● EXERCISE:
Select the lines of the records containing the word "content" and list them.

(Data entries)
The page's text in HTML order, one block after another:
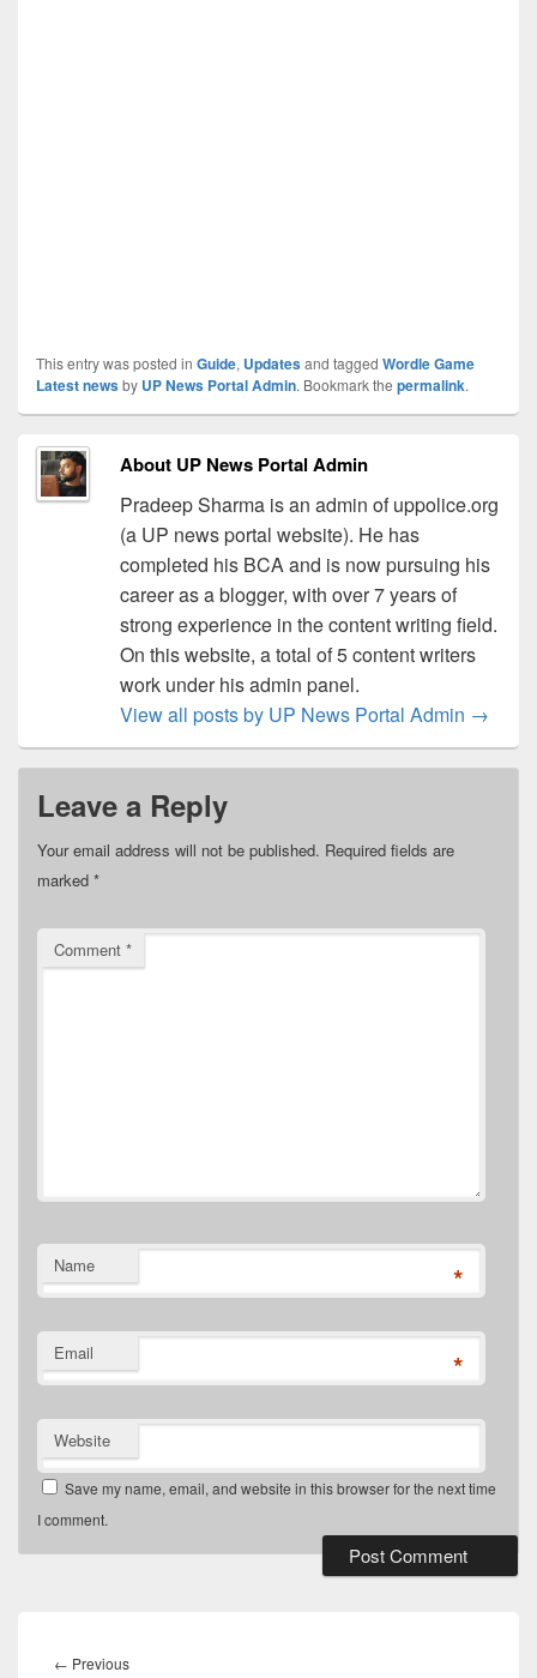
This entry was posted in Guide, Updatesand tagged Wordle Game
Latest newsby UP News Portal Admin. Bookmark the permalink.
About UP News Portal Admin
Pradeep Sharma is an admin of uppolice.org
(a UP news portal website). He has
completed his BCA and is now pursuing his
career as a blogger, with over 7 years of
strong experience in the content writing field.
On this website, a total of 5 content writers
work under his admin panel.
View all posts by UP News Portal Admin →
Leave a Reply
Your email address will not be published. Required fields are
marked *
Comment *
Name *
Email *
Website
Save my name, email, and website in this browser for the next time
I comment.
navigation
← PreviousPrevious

● EXERCISE SOLUTION:
strong experience in the content writing field.
On this website, a total of 5 content writers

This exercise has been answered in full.